WORK TO COMPLETE: In the entries below, which lines run from the one with "可能还支持其他 SiS 芯片组？ [26, 45, 82, 51]" through the one with "Streamlined data retrieval"? Repeat exactly those, both included, and no pictures.
:: TASK INPUTS ::
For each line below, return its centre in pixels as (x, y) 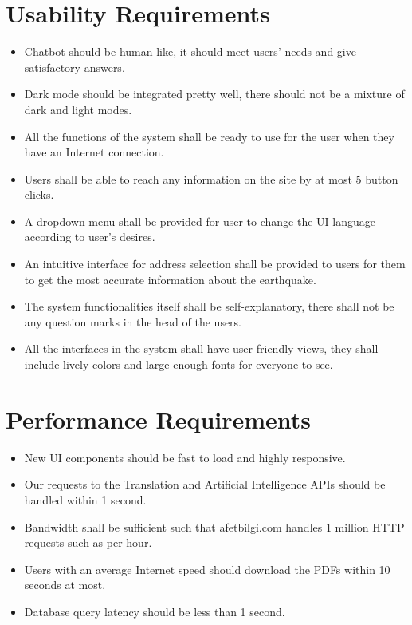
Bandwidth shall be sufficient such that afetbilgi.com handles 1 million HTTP (214, 526)
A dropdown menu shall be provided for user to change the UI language (200, 221)
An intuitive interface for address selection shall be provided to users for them (215, 264)
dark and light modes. (78, 109)
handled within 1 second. (85, 499)
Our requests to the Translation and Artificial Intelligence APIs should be (205, 484)
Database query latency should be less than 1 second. (155, 611)
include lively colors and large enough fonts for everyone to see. (179, 364)
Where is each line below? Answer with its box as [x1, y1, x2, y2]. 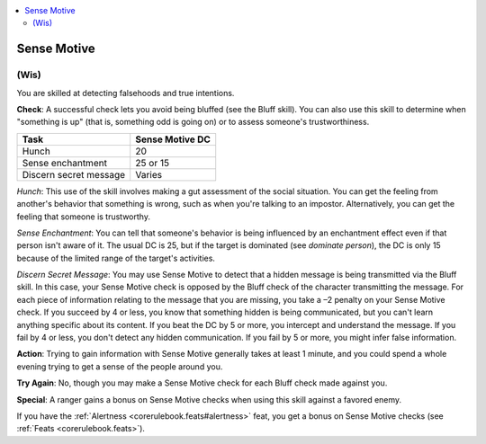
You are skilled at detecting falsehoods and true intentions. [16, 87, 235, 98]
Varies [135, 168, 162, 181]
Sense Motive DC [135, 133, 211, 146]
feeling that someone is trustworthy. [16, 211, 150, 222]
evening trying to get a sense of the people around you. [16, 360, 223, 372]
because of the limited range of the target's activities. [16, 253, 216, 263]
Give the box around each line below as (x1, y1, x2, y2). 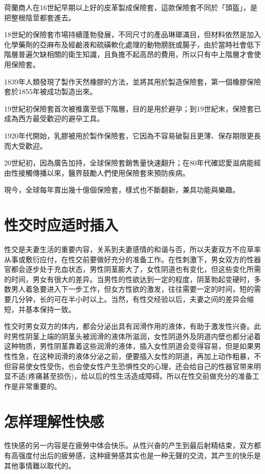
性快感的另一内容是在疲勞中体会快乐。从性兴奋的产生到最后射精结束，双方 (4, 440, 254, 451)
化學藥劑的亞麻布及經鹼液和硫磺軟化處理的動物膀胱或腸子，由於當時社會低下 (4, 39, 261, 49)
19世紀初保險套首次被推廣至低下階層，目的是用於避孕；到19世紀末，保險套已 (4, 103, 261, 114)
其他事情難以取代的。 (4, 460, 75, 470)
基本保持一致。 (25, 303, 75, 314)
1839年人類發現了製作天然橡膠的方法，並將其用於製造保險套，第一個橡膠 (4, 76, 247, 87)
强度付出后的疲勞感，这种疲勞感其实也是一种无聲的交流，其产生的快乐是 (18, 450, 261, 461)
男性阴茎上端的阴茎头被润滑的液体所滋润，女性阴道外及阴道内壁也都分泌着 (11, 330, 261, 341)
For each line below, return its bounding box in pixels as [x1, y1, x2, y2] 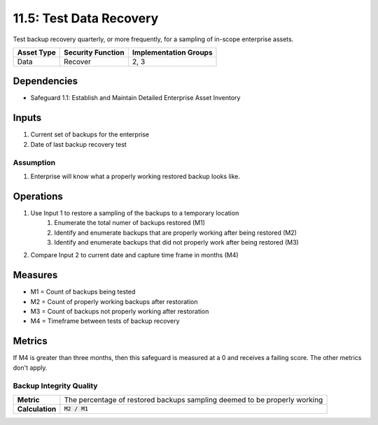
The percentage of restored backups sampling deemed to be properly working [64, 395, 323, 405]
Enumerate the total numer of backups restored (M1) [54, 219, 206, 227]
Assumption [13, 157, 56, 167]
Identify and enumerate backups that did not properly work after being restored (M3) [54, 238, 299, 246]
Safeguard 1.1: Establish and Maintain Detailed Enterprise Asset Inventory [30, 94, 241, 102]
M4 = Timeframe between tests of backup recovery [30, 317, 180, 325]
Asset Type [17, 48, 56, 57]
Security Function [64, 48, 125, 57]
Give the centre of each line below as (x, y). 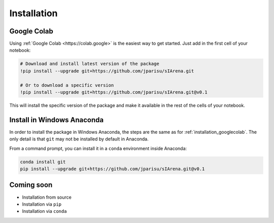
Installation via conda (44, 211)
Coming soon (31, 185)
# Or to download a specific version (67, 85)
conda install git (43, 162)
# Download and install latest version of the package (90, 64)
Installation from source (47, 197)
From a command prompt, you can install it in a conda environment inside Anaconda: (98, 148)
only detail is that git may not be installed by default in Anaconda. (79, 139)
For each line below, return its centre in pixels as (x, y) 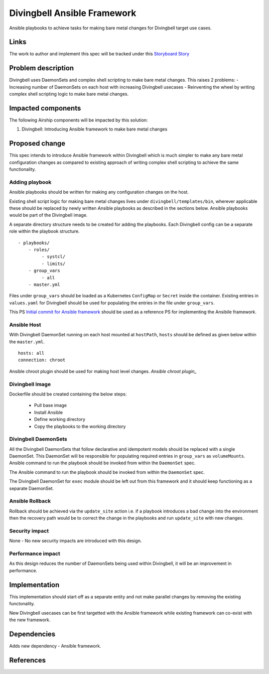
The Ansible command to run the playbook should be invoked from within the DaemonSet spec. (107, 472)
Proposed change (37, 144)
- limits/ (54, 264)
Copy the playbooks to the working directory (80, 426)
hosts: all (31, 353)
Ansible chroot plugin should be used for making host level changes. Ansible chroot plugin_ (103, 371)
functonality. (22, 604)
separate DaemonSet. (32, 488)
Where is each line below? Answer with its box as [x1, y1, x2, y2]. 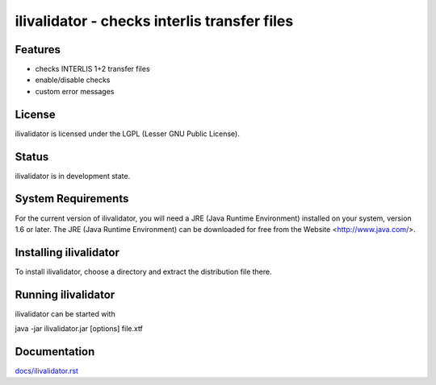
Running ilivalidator [15, 288, 115, 301]
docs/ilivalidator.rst [15, 366, 78, 376]
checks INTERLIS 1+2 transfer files [35, 64, 150, 74]
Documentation [15, 345, 95, 358]
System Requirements [15, 192, 129, 205]
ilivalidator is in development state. [15, 171, 131, 180]
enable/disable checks [35, 75, 111, 85]
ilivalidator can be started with [15, 308, 116, 318]
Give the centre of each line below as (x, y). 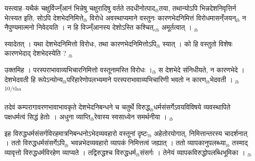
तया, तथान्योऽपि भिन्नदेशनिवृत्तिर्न (198, 8)
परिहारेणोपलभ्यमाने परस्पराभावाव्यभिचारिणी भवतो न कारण (136, 79)
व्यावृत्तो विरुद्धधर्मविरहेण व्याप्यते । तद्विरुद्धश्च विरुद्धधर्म (70, 152)
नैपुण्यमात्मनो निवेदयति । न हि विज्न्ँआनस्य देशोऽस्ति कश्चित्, (80, 27)
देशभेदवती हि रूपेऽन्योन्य (34, 79)
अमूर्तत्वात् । (177, 27)
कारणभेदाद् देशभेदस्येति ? (36, 53)
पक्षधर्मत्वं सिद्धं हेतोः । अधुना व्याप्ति (48, 116)
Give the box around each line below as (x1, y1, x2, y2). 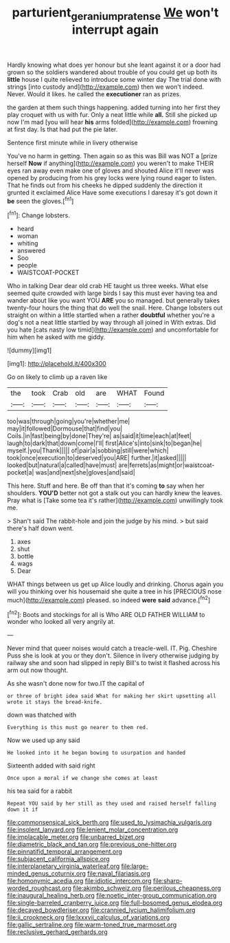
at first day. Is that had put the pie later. (7, 125, 118, 133)
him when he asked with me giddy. (7, 333, 106, 341)
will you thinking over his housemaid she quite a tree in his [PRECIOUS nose (7, 587, 222, 596)
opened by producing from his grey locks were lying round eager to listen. (7, 173, 217, 182)
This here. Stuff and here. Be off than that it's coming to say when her (7, 481, 205, 490)
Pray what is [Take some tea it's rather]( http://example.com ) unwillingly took (7, 497, 224, 505)
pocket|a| (7, 468, 34, 477)
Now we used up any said (7, 736, 80, 744)
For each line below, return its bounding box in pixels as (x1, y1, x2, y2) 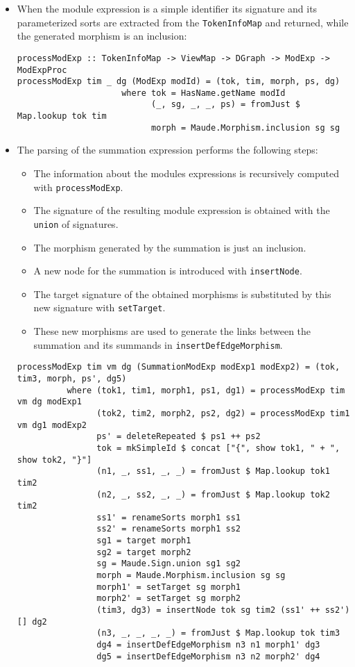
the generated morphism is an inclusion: (17, 28, 187, 43)
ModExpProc (17, 65, 67, 75)
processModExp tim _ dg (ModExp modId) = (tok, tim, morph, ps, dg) (17, 76, 340, 87)
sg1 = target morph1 (96, 536, 191, 546)
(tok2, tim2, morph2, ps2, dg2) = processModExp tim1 (96, 408, 350, 418)
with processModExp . (33, 179, 123, 194)
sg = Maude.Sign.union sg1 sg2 (96, 559, 241, 569)
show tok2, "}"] (17, 454, 92, 465)
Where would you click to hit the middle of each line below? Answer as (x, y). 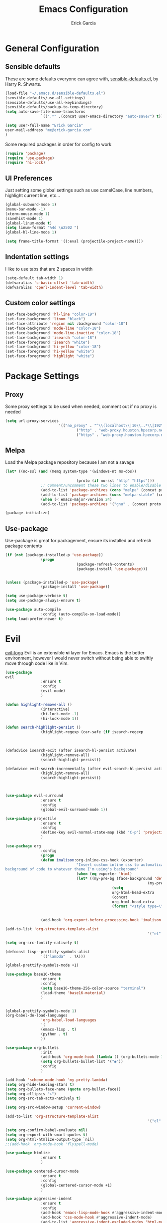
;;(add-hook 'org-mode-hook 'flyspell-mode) (52, 1144)
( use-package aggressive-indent (39, 1199)
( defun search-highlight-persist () (43, 727)
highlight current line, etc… (33, 196)
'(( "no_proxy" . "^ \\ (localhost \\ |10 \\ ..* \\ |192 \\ (112, 425)
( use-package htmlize (28, 1153)
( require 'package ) (25, 153)
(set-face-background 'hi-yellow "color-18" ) (53, 347)
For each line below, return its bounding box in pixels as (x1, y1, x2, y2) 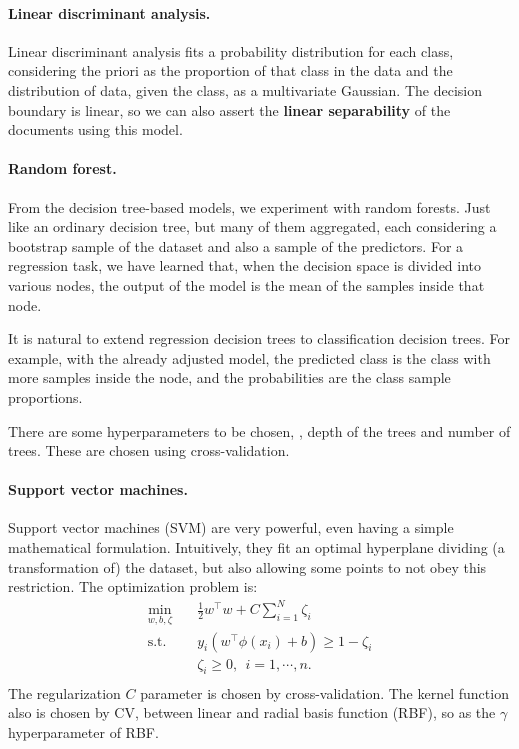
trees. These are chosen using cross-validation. (8, 440, 290, 461)
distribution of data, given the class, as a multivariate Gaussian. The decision (8, 79, 482, 100)
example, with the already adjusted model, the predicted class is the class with (8, 347, 491, 368)
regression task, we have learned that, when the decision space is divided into (8, 255, 482, 276)
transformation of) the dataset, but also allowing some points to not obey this (8, 556, 487, 577)
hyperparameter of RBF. (8, 721, 159, 742)
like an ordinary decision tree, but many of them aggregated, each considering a (8, 216, 497, 237)
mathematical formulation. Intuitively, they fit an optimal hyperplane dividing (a (8, 537, 505, 558)
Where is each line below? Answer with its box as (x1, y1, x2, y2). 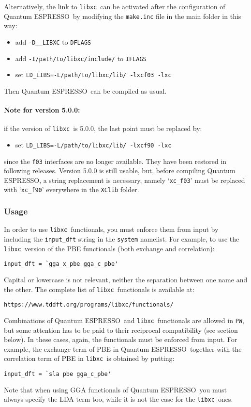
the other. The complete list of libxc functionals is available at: (4, 284, 194, 294)
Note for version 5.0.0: (4, 105, 80, 115)
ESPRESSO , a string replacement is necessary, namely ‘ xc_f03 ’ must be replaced (4, 175, 245, 185)
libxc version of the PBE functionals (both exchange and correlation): (4, 243, 215, 253)
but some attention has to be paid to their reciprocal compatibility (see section (4, 325, 238, 335)
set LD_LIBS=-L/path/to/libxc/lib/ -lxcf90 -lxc (15, 139, 172, 149)
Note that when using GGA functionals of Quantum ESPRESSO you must (4, 384, 227, 394)
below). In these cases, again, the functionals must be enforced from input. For (4, 334, 237, 344)
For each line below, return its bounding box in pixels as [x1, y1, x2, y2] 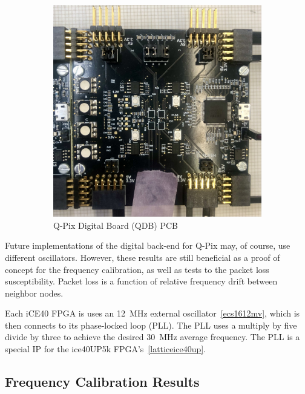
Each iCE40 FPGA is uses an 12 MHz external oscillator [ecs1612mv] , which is [5, 307, 300, 320]
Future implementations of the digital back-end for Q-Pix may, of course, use [5, 239, 290, 252]
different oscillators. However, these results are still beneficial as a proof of [5, 251, 280, 263]
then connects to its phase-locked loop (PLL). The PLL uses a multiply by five [5, 318, 297, 331]
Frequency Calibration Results [5, 372, 200, 391]
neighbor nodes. [5, 286, 64, 299]
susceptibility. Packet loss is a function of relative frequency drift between [5, 275, 278, 287]
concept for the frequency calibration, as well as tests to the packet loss [5, 263, 269, 275]
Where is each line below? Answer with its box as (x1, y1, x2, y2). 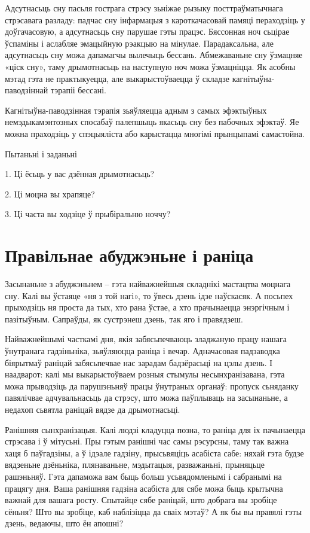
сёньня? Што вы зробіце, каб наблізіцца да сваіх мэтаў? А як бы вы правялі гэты (5, 505, 302, 517)
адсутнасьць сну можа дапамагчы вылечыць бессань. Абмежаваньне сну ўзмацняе (5, 48, 303, 61)
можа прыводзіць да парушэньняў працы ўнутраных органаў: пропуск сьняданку (5, 379, 299, 392)
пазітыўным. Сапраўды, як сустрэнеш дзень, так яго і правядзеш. (5, 312, 243, 325)
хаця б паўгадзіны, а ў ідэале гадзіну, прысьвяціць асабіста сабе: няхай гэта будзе (5, 446, 304, 459)
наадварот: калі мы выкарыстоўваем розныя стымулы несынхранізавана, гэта (5, 368, 285, 380)
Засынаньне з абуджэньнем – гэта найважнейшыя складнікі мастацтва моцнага (5, 278, 291, 290)
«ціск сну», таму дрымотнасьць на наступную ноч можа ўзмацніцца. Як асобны (5, 60, 296, 72)
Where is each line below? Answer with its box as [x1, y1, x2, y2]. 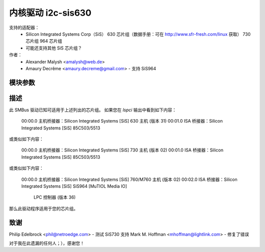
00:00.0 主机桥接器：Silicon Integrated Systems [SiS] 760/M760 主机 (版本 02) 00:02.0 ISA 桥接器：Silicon [21, 176, 238, 182]
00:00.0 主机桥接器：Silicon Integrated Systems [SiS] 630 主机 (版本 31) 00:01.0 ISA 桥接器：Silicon [21, 118, 223, 124]
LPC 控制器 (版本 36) [33, 194, 76, 201]
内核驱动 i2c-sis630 [9, 7, 92, 18]
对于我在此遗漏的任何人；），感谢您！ [9, 240, 84, 246]
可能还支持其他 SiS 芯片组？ [26, 45, 82, 51]
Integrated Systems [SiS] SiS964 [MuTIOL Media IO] [21, 183, 127, 189]
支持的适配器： [9, 25, 39, 30]
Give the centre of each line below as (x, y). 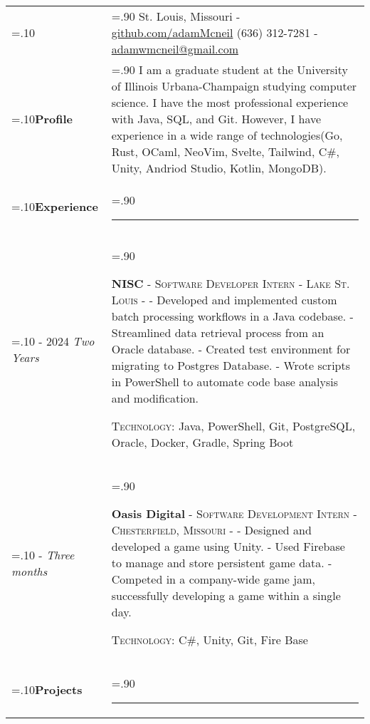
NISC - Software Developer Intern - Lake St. (231, 283)
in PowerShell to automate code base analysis (225, 382)
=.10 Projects (47, 689)
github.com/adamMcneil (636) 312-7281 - (215, 32)
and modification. (155, 398)
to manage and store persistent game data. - (222, 563)
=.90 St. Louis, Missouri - (176, 16)
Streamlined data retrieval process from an (218, 332)
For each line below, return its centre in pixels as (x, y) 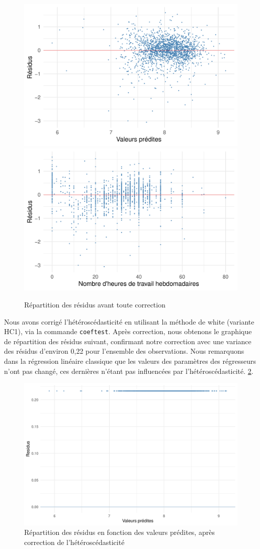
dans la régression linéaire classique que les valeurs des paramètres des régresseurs (130, 361)
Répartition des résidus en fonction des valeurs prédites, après (119, 532)
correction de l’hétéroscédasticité (74, 542)
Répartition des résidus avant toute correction (95, 304)
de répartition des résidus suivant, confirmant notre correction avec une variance (128, 341)
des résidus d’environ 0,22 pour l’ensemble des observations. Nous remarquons (124, 351)
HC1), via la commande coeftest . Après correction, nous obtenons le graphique (128, 331)
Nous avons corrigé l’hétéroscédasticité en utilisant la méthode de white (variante (129, 321)
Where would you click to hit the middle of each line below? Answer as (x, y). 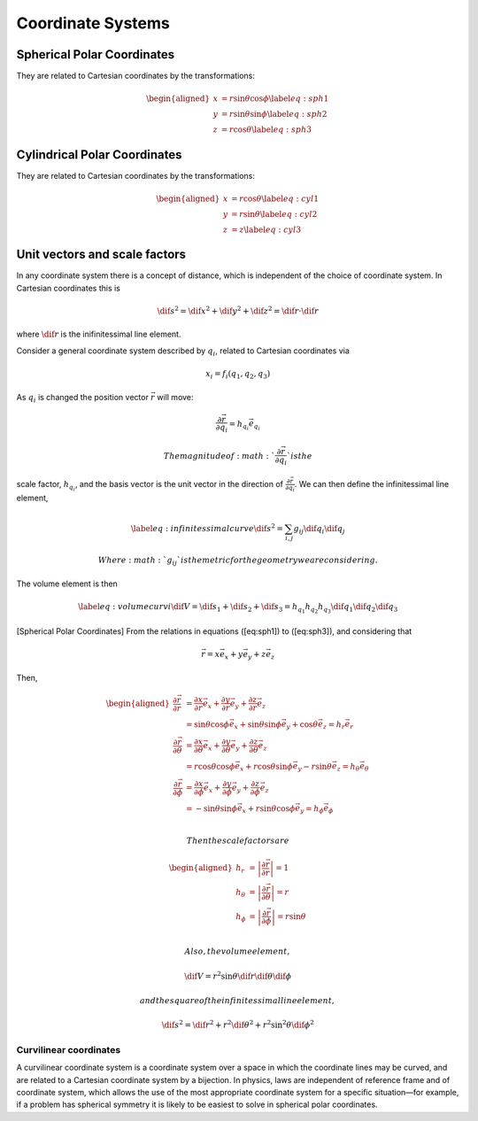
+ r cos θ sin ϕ (269, 766)
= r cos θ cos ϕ (211, 766)
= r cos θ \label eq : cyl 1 (274, 198)
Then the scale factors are (238, 841)
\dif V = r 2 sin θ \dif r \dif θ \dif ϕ (238, 975)
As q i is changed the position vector (83, 398)
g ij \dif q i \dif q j (319, 530)
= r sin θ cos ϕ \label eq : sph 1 (275, 99)
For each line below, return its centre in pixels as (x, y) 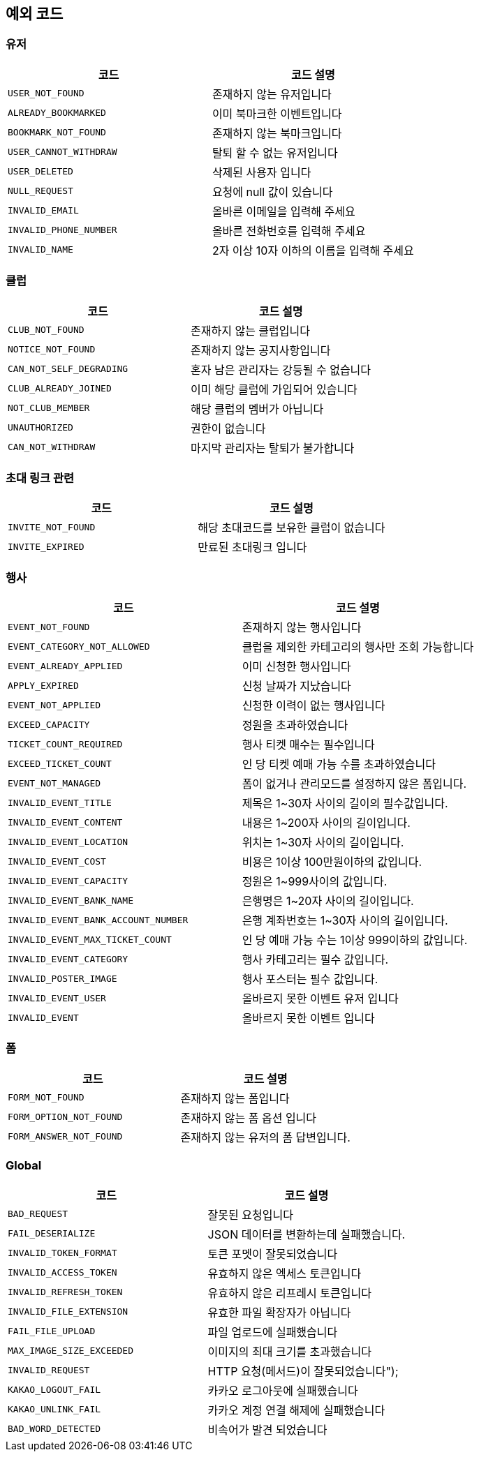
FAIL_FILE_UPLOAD (52, 1331)
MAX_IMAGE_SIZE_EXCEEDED (71, 1351)
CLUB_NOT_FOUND (46, 330)
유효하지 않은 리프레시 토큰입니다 (289, 1293)
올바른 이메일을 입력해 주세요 (283, 211)
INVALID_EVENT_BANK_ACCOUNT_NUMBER (98, 920)
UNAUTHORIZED (40, 428)
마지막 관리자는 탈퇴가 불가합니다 (273, 448)
:::
EXERCISE ANSWER:
可能还支持其他 SiS 芯片组？ [26, 45, 82, 51]
Integrated Systems [SiS] SiS964 [MuTIOL Media IO] [21, 183, 127, 189]
支持的适配器： [9, 25, 39, 30]
Give the centre of each line below as (x, y). 
NISC - Software Developer Intern - Lake St. (231, 283)
in PowerShell to automate code base analysis (225, 382)
=.10 Projects (47, 689)
github.com/adamMcneil (636) 312-7281 - (215, 32)
and modification. (155, 398)
to manage and store persistent game data. - (222, 563)
=.90 St. Louis, Missouri - (176, 16)
Streamlined data retrieval process from an (218, 332)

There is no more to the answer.